Records contained in a dataset
--------------------------------
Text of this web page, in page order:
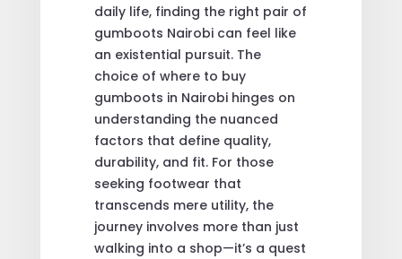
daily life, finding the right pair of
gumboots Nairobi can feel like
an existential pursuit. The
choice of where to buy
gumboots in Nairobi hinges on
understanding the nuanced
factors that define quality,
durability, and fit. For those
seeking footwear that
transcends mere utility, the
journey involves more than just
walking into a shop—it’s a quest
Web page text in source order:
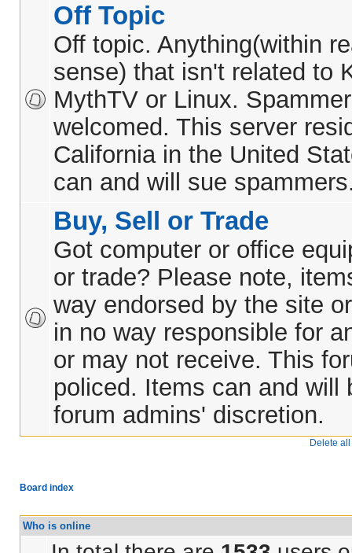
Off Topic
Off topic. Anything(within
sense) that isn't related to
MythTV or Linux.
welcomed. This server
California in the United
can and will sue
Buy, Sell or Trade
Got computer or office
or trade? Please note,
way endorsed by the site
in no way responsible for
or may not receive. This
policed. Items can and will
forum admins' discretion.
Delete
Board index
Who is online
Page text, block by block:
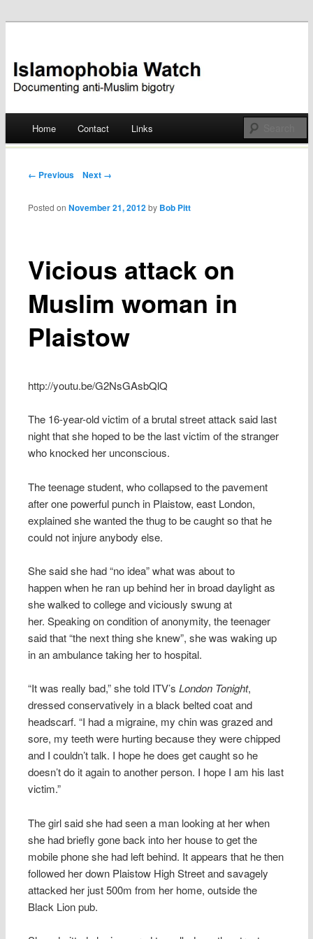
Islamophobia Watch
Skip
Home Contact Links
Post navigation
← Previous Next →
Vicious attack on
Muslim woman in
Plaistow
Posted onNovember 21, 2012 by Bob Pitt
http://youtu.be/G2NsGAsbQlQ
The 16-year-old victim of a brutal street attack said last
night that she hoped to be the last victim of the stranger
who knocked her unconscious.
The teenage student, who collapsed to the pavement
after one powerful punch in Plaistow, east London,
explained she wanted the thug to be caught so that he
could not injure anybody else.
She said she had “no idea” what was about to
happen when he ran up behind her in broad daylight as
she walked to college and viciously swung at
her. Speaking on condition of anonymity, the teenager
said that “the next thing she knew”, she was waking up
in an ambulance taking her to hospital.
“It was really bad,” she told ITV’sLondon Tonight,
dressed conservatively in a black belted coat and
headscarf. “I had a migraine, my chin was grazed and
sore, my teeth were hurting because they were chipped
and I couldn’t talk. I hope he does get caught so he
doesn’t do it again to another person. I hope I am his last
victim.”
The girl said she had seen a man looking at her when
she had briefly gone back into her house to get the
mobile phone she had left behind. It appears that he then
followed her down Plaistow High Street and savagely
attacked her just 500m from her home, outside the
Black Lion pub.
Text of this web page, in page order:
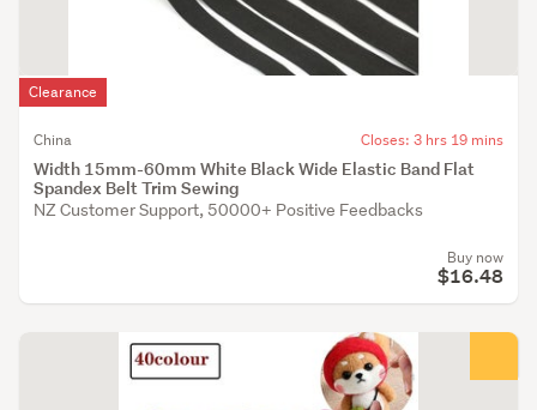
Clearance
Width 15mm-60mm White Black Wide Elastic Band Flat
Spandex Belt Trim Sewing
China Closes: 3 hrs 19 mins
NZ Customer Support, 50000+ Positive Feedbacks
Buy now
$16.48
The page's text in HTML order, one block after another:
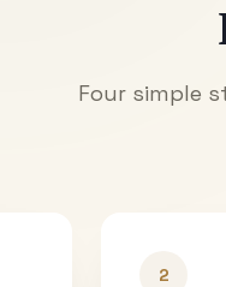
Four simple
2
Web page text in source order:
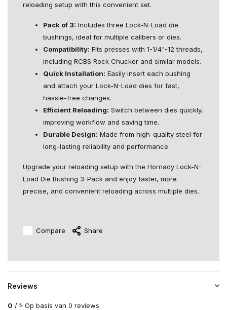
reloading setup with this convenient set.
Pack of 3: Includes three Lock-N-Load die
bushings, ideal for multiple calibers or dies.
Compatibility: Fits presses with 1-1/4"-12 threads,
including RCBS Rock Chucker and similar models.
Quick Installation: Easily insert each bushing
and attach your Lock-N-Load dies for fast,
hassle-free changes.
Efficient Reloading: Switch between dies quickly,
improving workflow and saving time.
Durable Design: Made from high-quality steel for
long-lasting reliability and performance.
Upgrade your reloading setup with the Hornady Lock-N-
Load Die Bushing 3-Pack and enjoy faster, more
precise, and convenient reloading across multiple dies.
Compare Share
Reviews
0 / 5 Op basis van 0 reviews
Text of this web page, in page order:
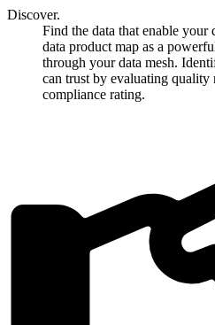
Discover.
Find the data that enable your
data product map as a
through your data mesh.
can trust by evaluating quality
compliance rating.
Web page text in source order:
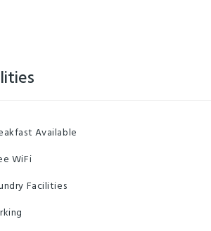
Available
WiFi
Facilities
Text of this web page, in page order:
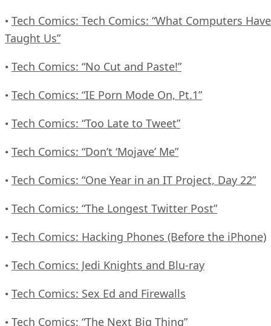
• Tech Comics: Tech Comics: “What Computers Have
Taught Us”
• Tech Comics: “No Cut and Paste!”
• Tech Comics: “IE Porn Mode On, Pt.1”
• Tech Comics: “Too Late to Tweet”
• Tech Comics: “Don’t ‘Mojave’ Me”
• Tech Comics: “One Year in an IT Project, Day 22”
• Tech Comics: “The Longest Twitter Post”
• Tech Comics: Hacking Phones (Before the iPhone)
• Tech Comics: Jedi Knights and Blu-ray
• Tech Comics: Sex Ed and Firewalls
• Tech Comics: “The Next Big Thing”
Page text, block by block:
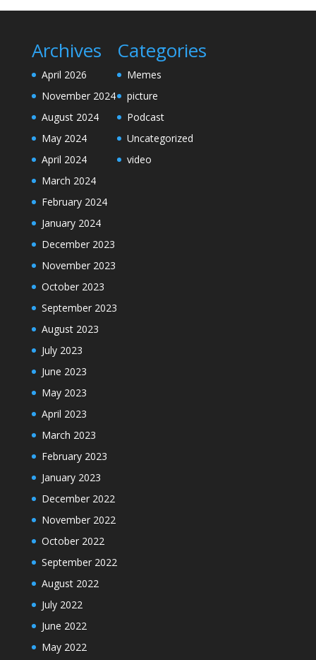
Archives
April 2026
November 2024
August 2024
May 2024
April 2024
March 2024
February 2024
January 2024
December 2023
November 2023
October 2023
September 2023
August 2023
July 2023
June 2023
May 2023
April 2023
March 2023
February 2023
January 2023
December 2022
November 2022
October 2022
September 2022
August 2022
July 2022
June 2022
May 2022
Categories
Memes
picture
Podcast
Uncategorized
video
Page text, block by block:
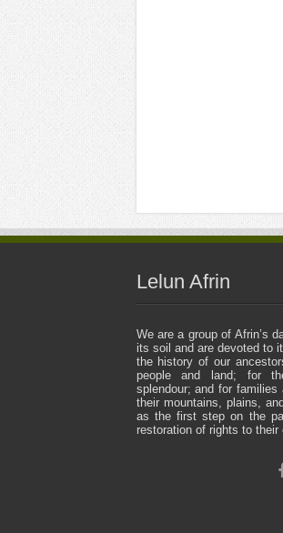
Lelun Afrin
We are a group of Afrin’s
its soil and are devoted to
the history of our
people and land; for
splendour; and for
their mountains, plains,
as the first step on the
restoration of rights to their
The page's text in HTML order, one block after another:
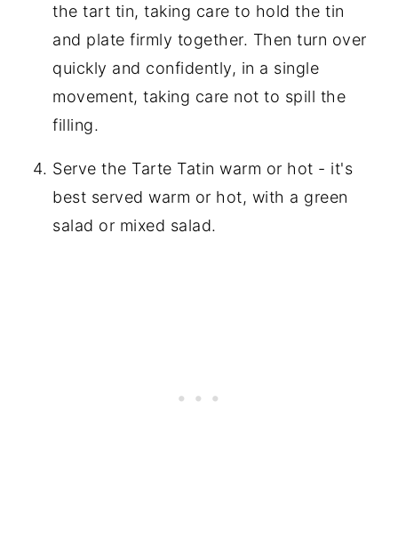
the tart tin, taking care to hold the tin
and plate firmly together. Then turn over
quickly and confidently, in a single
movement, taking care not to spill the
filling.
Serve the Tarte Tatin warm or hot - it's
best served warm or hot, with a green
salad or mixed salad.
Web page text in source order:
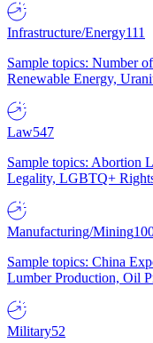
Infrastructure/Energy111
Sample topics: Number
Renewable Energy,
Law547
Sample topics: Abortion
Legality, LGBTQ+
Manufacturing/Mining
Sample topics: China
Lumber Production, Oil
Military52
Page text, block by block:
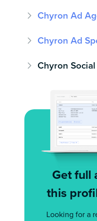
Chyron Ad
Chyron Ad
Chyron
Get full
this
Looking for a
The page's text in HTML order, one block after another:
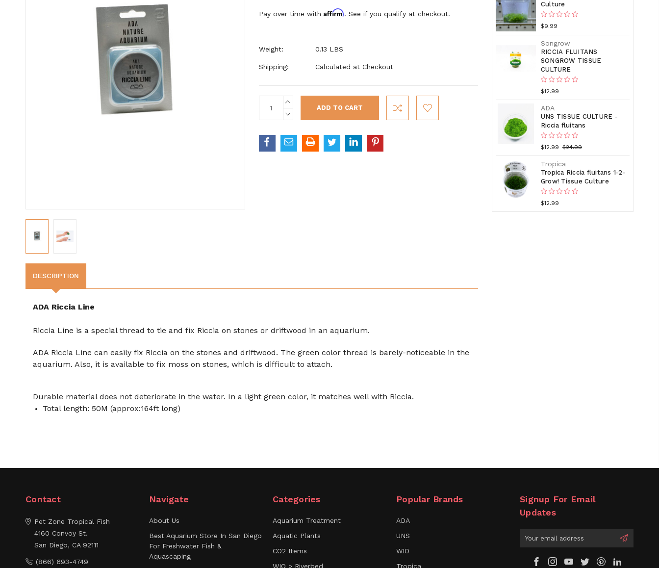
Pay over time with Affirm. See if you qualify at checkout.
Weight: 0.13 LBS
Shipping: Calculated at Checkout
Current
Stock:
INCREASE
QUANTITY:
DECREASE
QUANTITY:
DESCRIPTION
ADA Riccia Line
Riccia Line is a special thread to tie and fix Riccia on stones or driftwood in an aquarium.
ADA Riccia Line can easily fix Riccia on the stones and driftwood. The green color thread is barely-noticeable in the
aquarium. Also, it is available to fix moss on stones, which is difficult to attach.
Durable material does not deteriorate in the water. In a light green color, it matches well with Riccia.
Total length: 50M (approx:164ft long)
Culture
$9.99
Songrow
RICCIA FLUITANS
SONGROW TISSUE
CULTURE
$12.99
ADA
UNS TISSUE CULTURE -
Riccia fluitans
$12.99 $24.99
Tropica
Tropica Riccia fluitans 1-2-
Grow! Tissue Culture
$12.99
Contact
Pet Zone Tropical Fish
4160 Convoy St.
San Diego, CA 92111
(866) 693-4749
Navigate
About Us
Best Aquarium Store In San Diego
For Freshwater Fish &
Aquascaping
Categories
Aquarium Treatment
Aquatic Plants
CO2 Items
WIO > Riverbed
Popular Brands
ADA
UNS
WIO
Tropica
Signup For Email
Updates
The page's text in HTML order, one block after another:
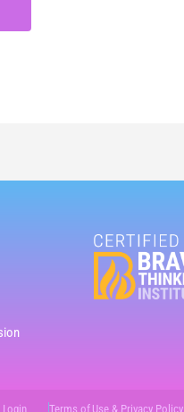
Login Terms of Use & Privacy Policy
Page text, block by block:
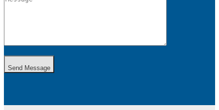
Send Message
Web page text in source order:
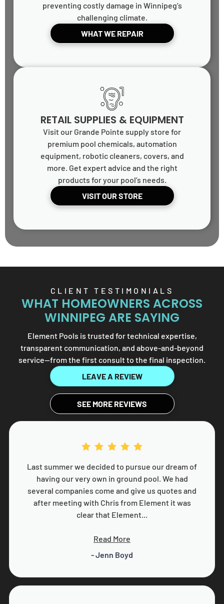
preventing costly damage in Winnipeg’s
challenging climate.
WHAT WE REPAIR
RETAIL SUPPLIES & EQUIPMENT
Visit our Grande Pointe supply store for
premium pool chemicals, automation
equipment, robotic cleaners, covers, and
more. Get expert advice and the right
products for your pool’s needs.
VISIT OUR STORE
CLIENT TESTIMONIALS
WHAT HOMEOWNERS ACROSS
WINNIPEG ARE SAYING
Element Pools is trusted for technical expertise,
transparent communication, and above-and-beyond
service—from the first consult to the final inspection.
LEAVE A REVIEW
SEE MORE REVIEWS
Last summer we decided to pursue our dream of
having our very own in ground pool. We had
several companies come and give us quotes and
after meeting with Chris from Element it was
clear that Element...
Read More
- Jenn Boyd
--------------------------------
__Problem__. Leaving the images behind, set down every entry word for word.

__Task solution__.
Text of this web page, in page order:
daily life, finding the right pair of
gumboots Nairobi can feel like
an existential pursuit. The
choice of where to buy
gumboots in Nairobi hinges on
understanding the nuanced
factors that define quality,
durability, and fit. For those
seeking footwear that
transcends mere utility, the
journey involves more than just
walking into a shop—it’s a quest
Web page text in source order:
Off Topic
Off topic. Anything(within
sense) that isn't related to
MythTV or Linux.
welcomed. This server
California in the United
can and will sue
Buy, Sell or Trade
Got computer or office
or trade? Please note,
way endorsed by the site
in no way responsible for
or may not receive. This
policed. Items can and will
forum admins' discretion.
Delete
Board index
Who is online
Page text, block by block:
Islamophobia Watch
Skip
Home Contact Links
Post navigation
← Previous Next →
Vicious attack on
Muslim woman in
Plaistow
Posted onNovember 21, 2012 by Bob Pitt
http://youtu.be/G2NsGAsbQlQ
The 16-year-old victim of a brutal street attack said last
night that she hoped to be the last victim of the stranger
who knocked her unconscious.
The teenage student, who collapsed to the pavement
after one powerful punch in Plaistow, east London,
explained she wanted the thug to be caught so that he
could not injure anybody else.
She said she had “no idea” what was about to
happen when he ran up behind her in broad daylight as
she walked to college and viciously swung at
her. Speaking on condition of anonymity, the teenager
said that “the next thing she knew”, she was waking up
in an ambulance taking her to hospital.
“It was really bad,” she told ITV’sLondon Tonight,
dressed conservatively in a black belted coat and
headscarf. “I had a migraine, my chin was grazed and
sore, my teeth were hurting because they were chipped
and I couldn’t talk. I hope he does get caught so he
doesn’t do it again to another person. I hope I am his last
victim.”
The girl said she had seen a man looking at her when
she had briefly gone back into her house to get the
mobile phone she had left behind. It appears that he then
followed her down Plaistow High Street and savagely
attacked her just 500m from her home, outside the
Black Lion pub.
Text of this web page, in page order:
Clearance
Width 15mm-60mm White Black Wide Elastic Band Flat
Spandex Belt Trim Sewing
China Closes: 3 hrs 19 mins
NZ Customer Support, 50000+ Positive Feedbacks
Buy now
$16.48
The page's text in HTML order, one block after another:
Four simple
2
Web page text in source order:
reloading setup with this convenient set.
Pack of 3: Includes three Lock-N-Load die
bushings, ideal for multiple calibers or dies.
Compatibility: Fits presses with 1-1/4"-12 threads,
including RCBS Rock Chucker and similar models.
Quick Installation: Easily insert each bushing
and attach your Lock-N-Load dies for fast,
hassle-free changes.
Efficient Reloading: Switch between dies quickly,
improving workflow and saving time.
Durable Design: Made from high-quality steel for
long-lasting reliability and performance.
Upgrade your reloading setup with the Hornady Lock-N-
Load Die Bushing 3-Pack and enjoy faster, more
precise, and convenient reloading across multiple dies.
Compare Share
Reviews
0 / 5 Op basis van 0 reviews
Text of this web page, in page order:
Discover.
Find the data that enable your
data product map as a
through your data mesh.
can trust by evaluating quality
compliance rating.
Web page text in source order:
Available
WiFi
Facilities
Text of this web page, in page order:
• Tech Comics: Tech Comics: “What Computers Have
Taught Us”
• Tech Comics: “No Cut and Paste!”
• Tech Comics: “IE Porn Mode On, Pt.1”
• Tech Comics: “Too Late to Tweet”
• Tech Comics: “Don’t ‘Mojave’ Me”
• Tech Comics: “One Year in an IT Project, Day 22”
• Tech Comics: “The Longest Twitter Post”
• Tech Comics: Hacking Phones (Before the iPhone)
• Tech Comics: Jedi Knights and Blu-ray
• Tech Comics: Sex Ed and Firewalls
• Tech Comics: “The Next Big Thing”
Page text, block by block:
Archives
April 2026
November 2024
August 2024
May 2024
April 2024
March 2024
February 2024
January 2024
December 2023
November 2023
October 2023
September 2023
August 2023
July 2023
June 2023
May 2023
April 2023
March 2023
February 2023
January 2023
December 2022
November 2022
October 2022
September 2022
August 2022
July 2022
June 2022
May 2022
Categories
Memes
picture
Podcast
Uncategorized
video
Page text, block by block:
Lelun Afrin
We are a group of Afrin’s
its soil and are devoted to
the history of our
people and land; for
splendour; and for
their mountains, plains,
as the first step on the
restoration of rights to their
The page's text in HTML order, one block after another:
the tart tin, taking care to hold the tin
and plate firmly together. Then turn over
quickly and confidently, in a single
movement, taking care not to spill the
filling.
Serve the Tarte Tatin warm or hot - it's
best served warm or hot, with a green
salad or mixed salad.
Web page text in source order:
Infrastructure/Energy111
Sample topics: Number
Renewable Energy,
Law547
Sample topics: Abortion
Legality, LGBTQ+
Manufacturing/Mining
Sample topics: China
Lumber Production, Oil
Military52
Page text, block by block:
Chyron Ad
Chyron Ad
Chyron
Get full
this
Looking for a
The page's text in HTML order, one block after another:
Pay over time with Affirm. See if you qualify at checkout.
Weight: 0.13 LBS
Shipping: Calculated at Checkout
Current
Stock:
INCREASE
QUANTITY:
DECREASE
QUANTITY:
DESCRIPTION
ADA Riccia Line
Riccia Line is a special thread to tie and fix Riccia on stones or driftwood in an aquarium.
ADA Riccia Line can easily fix Riccia on the stones and driftwood. The green color thread is barely-noticeable in the
aquarium. Also, it is available to fix moss on stones, which is difficult to attach.
Durable material does not deteriorate in the water. In a light green color, it matches well with Riccia.
Total length: 50M (approx:164ft long)
Culture
$9.99
Songrow
RICCIA FLUITANS
SONGROW TISSUE
CULTURE
$12.99
ADA
UNS TISSUE CULTURE -
Riccia fluitans
$12.99 $24.99
Tropica
Tropica Riccia fluitans 1-2-
Grow! Tissue Culture
$12.99
Contact
Pet Zone Tropical Fish
4160 Convoy St.
San Diego, CA 92111
(866) 693-4749
Navigate
About Us
Best Aquarium Store In San Diego
For Freshwater Fish &
Aquascaping
Categories
Aquarium Treatment
Aquatic Plants
CO2 Items
WIO > Riverbed
Popular Brands
ADA
UNS
WIO
Tropica
Signup For Email
Updates
The page's text in HTML order, one block after another:
Login Terms of Use & Privacy Policy
Page text, block by block:
Send Message
Web page text in source order:
preventing costly damage in Winnipeg’s
challenging climate.
WHAT WE REPAIR
RETAIL SUPPLIES & EQUIPMENT
Visit our Grande Pointe supply store for
premium pool chemicals, automation
equipment, robotic cleaners, covers, and
more. Get expert advice and the right
products for your pool’s needs.
VISIT OUR STORE
CLIENT TESTIMONIALS
WHAT HOMEOWNERS ACROSS
WINNIPEG ARE SAYING
Element Pools is trusted for technical expertise,
transparent communication, and above-and-beyond
service—from the first consult to the final inspection.
LEAVE A REVIEW
SEE MORE REVIEWS
Last summer we decided to pursue our dream of
having our very own in ground pool. We had
several companies come and give us quotes and
after meeting with Chris from Element it was
clear that Element...
Read More
- Jenn Boyd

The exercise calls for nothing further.